Limitations from Avellaneda-Stoikov framework.
Algorithmic architecture.
Optimal quotes.
Inventory management dynamics.
Avellaneda-Stoikov Implementation.
Model improvements and lines of research.

Introduction

Alright, let’s break this down like we’re chatting over coffee. You know how market making feels? It’s like playing high-speed whack-a-mole in a casino where the moles are microseconds, and the casino’s on fire. Your job? Be the guy who’s always shouting “I’ll buy!” and “I’ll sell!” at the same time, pocketing the spread—that tiny gap between bid and ask. Sounds simple, right? Nah. It’s a brutal game of razor-thin margins and oh crap moments.

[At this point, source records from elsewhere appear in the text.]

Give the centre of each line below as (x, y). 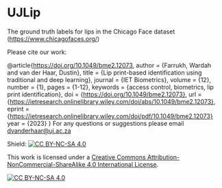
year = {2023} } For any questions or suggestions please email (96, 123)
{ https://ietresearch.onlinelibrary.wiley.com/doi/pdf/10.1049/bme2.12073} (110, 116)
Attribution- (163, 157)
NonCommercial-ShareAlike (46, 164)
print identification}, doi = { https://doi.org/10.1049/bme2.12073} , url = (104, 94)
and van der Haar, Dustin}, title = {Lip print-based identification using (104, 72)
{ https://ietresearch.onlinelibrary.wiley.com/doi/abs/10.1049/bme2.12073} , (111, 101)
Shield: (17, 144)
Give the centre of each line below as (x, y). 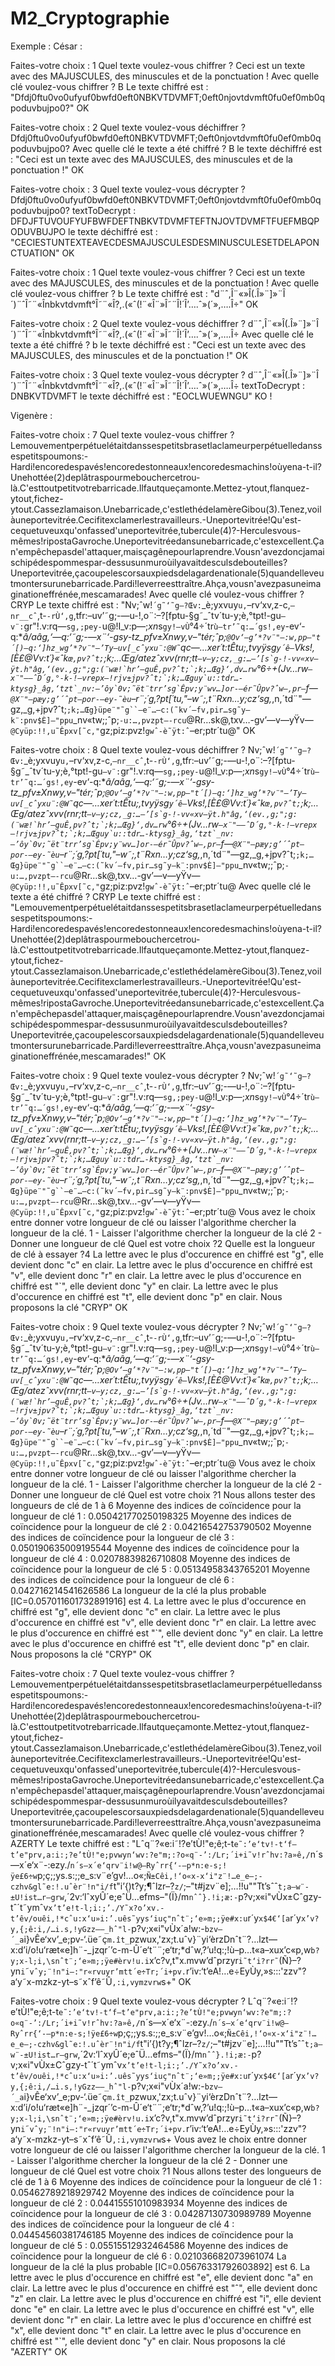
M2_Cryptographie (90, 18)
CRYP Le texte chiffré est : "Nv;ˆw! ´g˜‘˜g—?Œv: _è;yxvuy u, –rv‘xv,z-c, (150, 604)
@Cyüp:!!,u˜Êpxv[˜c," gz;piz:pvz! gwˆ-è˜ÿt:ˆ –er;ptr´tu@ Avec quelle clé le (161, 886)
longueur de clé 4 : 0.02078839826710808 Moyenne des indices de (150, 1558)
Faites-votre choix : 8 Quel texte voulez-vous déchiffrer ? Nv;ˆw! (143, 749)
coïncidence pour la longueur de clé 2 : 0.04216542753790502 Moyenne (161, 1526)
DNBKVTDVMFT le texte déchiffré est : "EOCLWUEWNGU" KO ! (141, 396)
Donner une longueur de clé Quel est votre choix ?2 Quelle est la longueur (163, 1243)
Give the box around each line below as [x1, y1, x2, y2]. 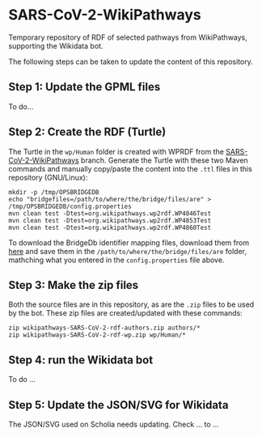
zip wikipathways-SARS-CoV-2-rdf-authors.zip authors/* [8, 324, 201, 333]
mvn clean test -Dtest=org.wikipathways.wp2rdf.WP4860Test [8, 223, 212, 231]
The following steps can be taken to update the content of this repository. [8, 57, 253, 66]
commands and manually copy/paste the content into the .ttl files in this [8, 163, 252, 173]
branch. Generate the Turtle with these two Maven [80, 155, 248, 165]
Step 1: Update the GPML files [8, 80, 161, 94]
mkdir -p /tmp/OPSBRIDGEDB [8, 188, 99, 196]
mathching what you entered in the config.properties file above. [8, 255, 225, 265]
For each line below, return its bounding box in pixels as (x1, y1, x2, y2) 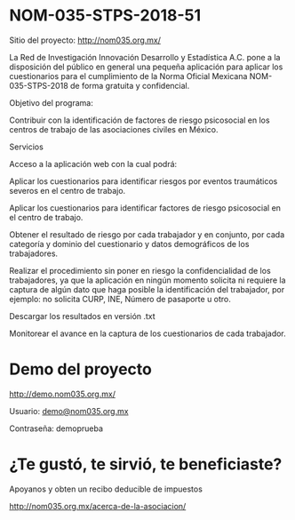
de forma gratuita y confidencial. (69, 80, 190, 91)
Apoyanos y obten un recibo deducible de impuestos (9, 484, 203, 494)
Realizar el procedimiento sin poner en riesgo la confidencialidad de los (9, 265, 271, 276)
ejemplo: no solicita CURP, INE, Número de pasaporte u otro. (9, 293, 231, 304)
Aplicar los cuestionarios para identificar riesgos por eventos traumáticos (9, 175, 278, 187)
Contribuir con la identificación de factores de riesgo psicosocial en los (9, 115, 270, 125)
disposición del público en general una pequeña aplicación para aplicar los (9, 61, 283, 72)
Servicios (9, 141, 44, 152)
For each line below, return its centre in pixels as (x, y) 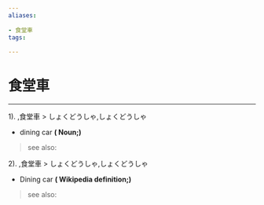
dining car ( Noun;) (50, 132)
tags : (17, 37)
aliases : (22, 15)
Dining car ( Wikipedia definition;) (75, 179)
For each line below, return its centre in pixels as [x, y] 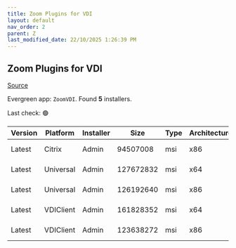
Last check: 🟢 [28, 112]
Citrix [53, 149]
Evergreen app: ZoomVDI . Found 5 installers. [70, 98]
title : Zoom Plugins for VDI [50, 14]
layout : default [31, 20]
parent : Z [22, 33]
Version [24, 133]
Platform [60, 133]
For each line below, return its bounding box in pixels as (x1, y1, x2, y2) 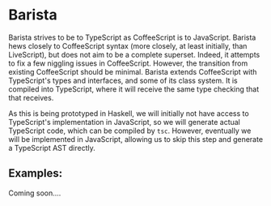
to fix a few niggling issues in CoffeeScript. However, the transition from (8, 58, 248, 68)
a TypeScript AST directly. (8, 143, 95, 152)
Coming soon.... (8, 188, 61, 198)
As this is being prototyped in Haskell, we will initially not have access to (8, 108, 249, 118)
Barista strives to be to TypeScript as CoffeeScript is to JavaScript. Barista (8, 32, 256, 42)
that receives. (8, 92, 54, 102)
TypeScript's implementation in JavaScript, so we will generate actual (8, 117, 241, 127)
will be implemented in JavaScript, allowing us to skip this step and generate (8, 134, 264, 144)
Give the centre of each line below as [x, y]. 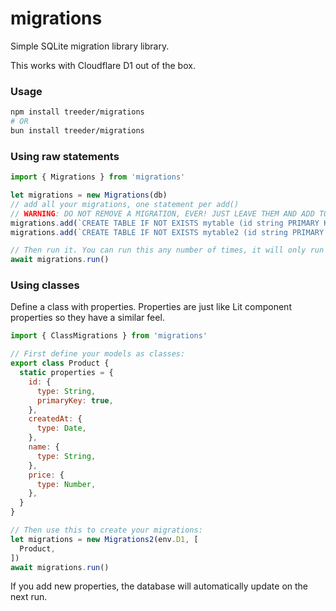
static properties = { [66, 373]
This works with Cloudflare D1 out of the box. [103, 65]
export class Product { [60, 363]
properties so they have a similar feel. [87, 318]
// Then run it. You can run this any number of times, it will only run [167, 250]
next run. [29, 597]
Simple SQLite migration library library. [90, 46]
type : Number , [66, 484]
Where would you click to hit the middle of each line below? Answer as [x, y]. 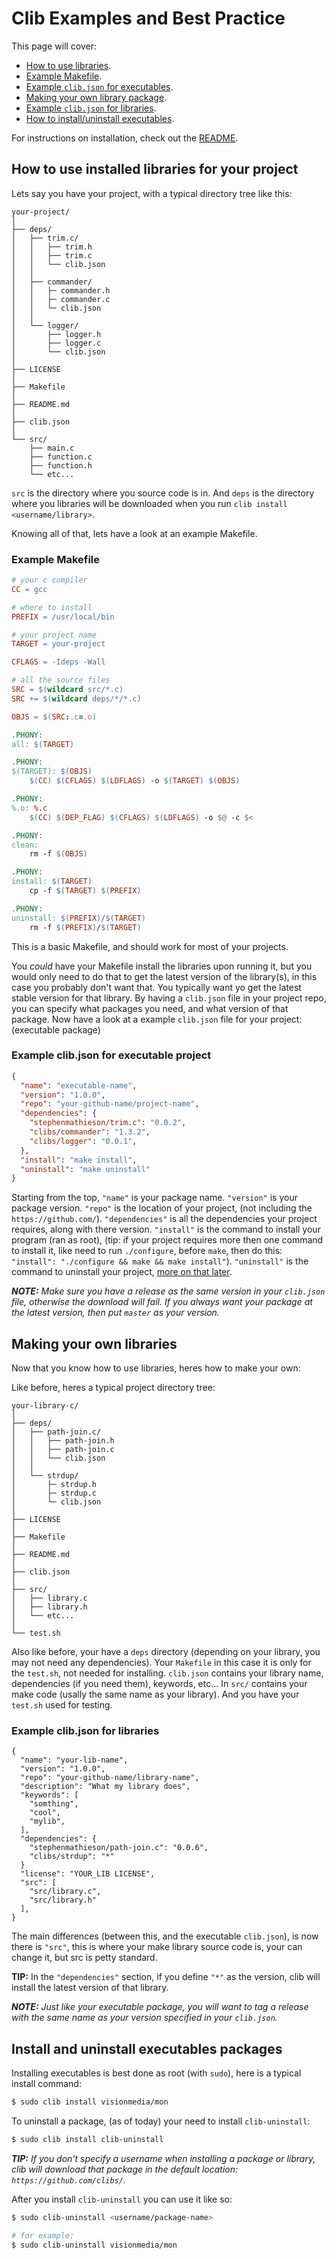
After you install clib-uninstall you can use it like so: [122, 2199]
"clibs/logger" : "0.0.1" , [83, 1141]
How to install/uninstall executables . [100, 118]
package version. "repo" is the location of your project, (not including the [162, 1208]
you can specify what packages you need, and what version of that [150, 1008]
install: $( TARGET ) [52, 882]
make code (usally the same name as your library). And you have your [155, 1694]
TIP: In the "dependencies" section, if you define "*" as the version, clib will [166, 1977]
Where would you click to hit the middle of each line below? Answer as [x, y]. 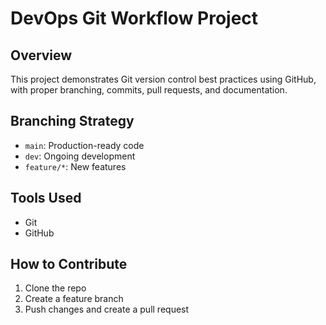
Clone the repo [55, 288]
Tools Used [46, 198]
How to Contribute [69, 264]
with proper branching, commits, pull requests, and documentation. [149, 90]
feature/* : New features [75, 166]
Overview [41, 55]
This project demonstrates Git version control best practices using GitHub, [163, 79]
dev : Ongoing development [80, 156]
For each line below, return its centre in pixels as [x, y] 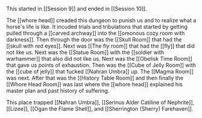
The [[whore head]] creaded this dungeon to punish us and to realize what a [101, 20]
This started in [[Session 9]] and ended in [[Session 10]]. [77, 9]
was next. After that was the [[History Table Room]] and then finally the [95, 78]
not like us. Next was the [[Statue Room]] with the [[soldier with [85, 52]
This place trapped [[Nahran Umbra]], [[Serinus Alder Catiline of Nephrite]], [100, 102]
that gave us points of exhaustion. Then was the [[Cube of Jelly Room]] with [101, 65]
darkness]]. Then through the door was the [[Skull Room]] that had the [94, 39]
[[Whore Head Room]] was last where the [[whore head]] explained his [95, 84]
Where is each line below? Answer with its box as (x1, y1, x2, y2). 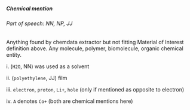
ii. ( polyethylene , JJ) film (6, 74, 68, 81)
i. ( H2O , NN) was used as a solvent (6, 63, 90, 70)
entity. (6, 51, 22, 58)
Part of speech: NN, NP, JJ (6, 20, 73, 27)
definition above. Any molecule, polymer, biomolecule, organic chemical (6, 45, 183, 52)
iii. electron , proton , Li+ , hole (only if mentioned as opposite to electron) (6, 85, 185, 93)
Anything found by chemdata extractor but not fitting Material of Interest (6, 38, 184, 45)
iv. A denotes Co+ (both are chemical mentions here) (6, 97, 133, 105)
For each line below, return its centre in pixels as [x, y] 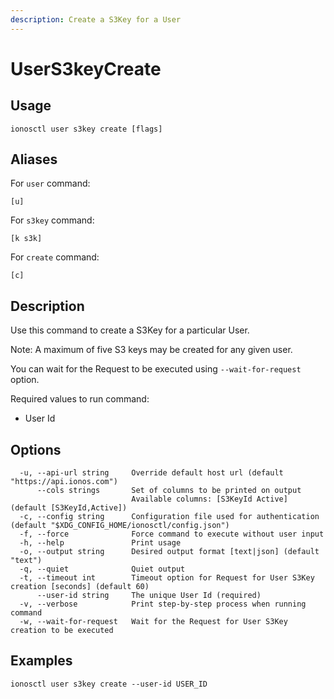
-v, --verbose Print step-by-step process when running [163, 604]
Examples [41, 661]
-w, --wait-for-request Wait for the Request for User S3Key [153, 622]
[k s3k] [26, 239]
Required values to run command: [80, 399]
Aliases [34, 159]
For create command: [55, 257]
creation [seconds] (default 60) [80, 587]
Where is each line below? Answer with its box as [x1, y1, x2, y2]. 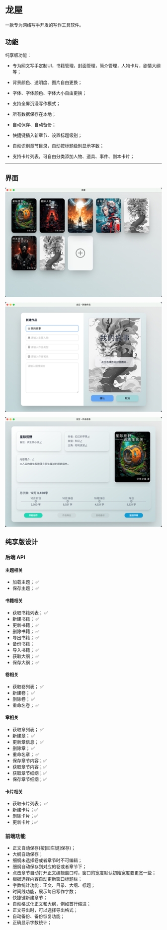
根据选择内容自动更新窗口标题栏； [12, 876, 83, 882]
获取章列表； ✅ [12, 726, 44, 732]
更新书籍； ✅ [12, 622, 40, 628]
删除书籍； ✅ [12, 628, 40, 634]
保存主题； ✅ [12, 585, 40, 592]
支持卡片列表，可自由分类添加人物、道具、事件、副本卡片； [12, 153, 135, 159]
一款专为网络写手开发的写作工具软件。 [5, 22, 83, 28]
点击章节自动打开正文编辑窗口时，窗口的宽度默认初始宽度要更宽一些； [12, 870, 157, 876]
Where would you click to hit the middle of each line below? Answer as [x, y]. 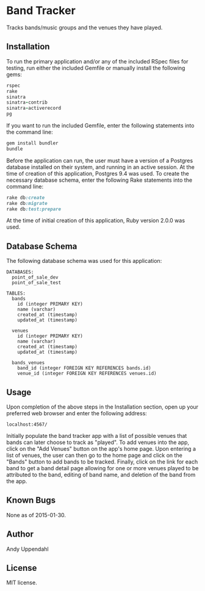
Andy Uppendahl [27, 549]
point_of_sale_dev [35, 278]
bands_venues [28, 363]
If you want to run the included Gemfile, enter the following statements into [100, 125]
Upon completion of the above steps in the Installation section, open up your [103, 407]
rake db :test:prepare [34, 209]
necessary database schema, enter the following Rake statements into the [99, 180]
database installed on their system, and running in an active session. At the [101, 167]
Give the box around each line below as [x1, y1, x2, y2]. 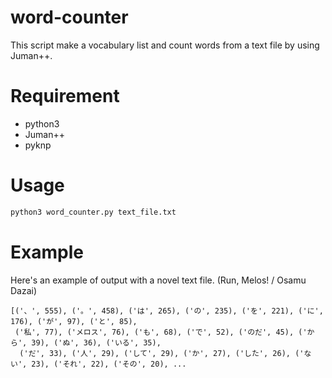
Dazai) [10, 284, 38, 296]
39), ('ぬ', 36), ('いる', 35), [31, 337, 162, 348]
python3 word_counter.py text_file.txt [10, 207, 177, 217]
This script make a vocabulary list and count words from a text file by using [10, 39, 320, 51]
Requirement [10, 85, 120, 108]
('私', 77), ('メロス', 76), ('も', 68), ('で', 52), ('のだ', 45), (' [14, 327, 308, 337]
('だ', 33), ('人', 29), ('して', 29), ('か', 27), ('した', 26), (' [19, 348, 305, 358]
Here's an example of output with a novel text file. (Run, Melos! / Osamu [10, 274, 307, 286]
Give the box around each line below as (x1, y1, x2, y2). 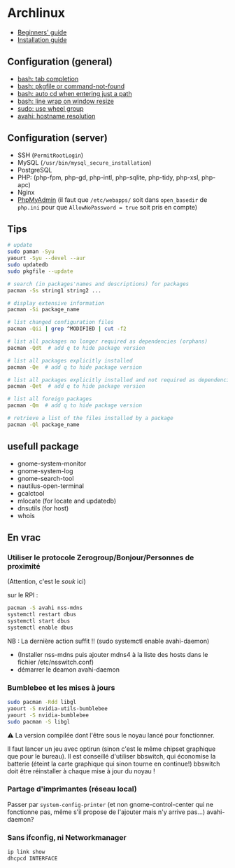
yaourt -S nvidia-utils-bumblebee (7, 705, 108, 712)
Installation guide (17, 35, 67, 43)
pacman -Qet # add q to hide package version (7, 383, 145, 390)
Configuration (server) (7, 132, 108, 144)
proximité (7, 561, 41, 571)
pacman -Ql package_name (7, 421, 80, 428)
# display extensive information (7, 299, 105, 306)
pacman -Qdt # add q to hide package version (7, 344, 145, 351)
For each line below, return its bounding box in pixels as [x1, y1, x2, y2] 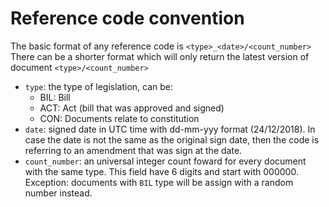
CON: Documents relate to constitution [39, 112, 200, 124]
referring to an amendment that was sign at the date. [24, 144, 243, 156]
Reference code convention [10, 7, 245, 30]
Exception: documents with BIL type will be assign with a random [24, 176, 294, 188]
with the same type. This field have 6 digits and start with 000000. [24, 165, 299, 177]
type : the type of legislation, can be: [24, 80, 174, 92]
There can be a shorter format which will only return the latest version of [10, 50, 310, 62]
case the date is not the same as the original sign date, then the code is [24, 133, 320, 146]
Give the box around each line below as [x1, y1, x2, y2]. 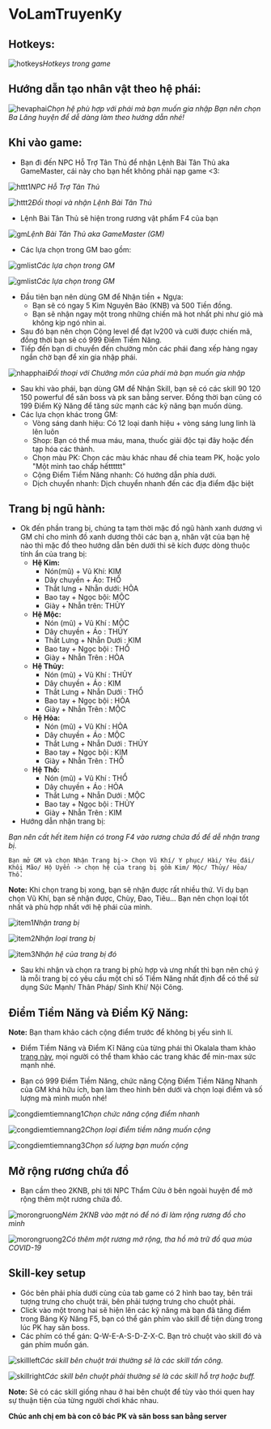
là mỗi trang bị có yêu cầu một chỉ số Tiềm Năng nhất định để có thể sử [19, 974, 259, 984]
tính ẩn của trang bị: [19, 549, 87, 559]
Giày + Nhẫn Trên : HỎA [44, 652, 125, 662]
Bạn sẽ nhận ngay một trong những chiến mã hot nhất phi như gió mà [32, 309, 264, 319]
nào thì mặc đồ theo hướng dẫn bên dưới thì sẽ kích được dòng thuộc [19, 540, 251, 550]
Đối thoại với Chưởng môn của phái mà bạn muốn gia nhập [47, 368, 245, 377]
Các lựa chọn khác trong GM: [19, 409, 119, 419]
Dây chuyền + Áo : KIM [44, 678, 121, 688]
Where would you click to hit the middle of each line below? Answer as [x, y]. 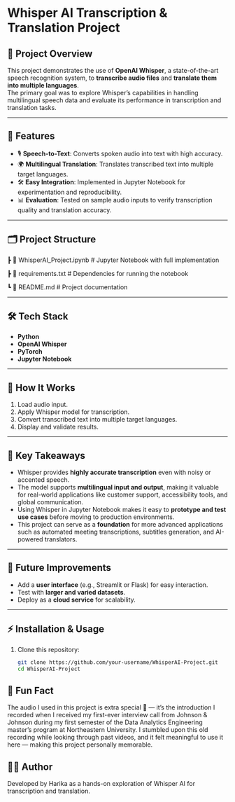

Here’s the kicker: you want that spread as wide as possible to cash in, but go too wide and nobody trades with you. You’re just yelling into the void. Too tight? Congrats, you’re now the exit liquidity for every algo shark with a faster connection. And that’s just the warm-up.

Let’s talk risks. First up, directional risk. Imagine you buy 10,000 shares of Stock X at 50, planning to flip them quick at 50.05. But then earnings drop, and suddenly it’s tanking to $48. Now you’re stuck holding a bag of regret. Classic. Then there’s inventory risk—you’re supposed to stay neutral, like a Switzerland of liquidity. But sometimes you end up long or short, sweating bullets because every tick feels like a heart attack. It’s like juggling chainsaws while balancing on a yoga ball.

And don’t get me started on adverse selection. You post a juicy ask price, thinking you’re slick, but some HFT fratboy front-runs you, sniffing out a market move you didn’t see. Now your safe quote is a liability. Oh, and volatility? When markets go haywire, your models start crying.

So how do you survive? Back in the day, it was all gut instinct and superstition—like trading on a horoscope. Then Avellaneda-Stoikov dropped in 2008 and changed the game. Finally, math to the rescue! They turned market making into an optimization problem: balance inventory risk against spread profit, using stochastic calculus.

But Avellaneda-Stoikov has quite a few mistakes. In fact, I started discussing this topic with a colleague following a request from a subscriber. And today I'm bringing you some of the notes. I don't want to be too hard on the math, but there are indices everywhere these days.

Limitations from Avellaneda-Stoikov framework

Think of the basic Avellaneda–Stoikov model as a beautifully crafted blueprint for a theoretical airplane. It shows the perfect aerodynamic shape, the ideal engine size. But to actually fly it, you need to contend with real-world wind gusts, turbulence, fuel impurities, and the fact that your passengers aren't dimensionless points. These limitations are the real-world factors that challenge the ideal flight plan.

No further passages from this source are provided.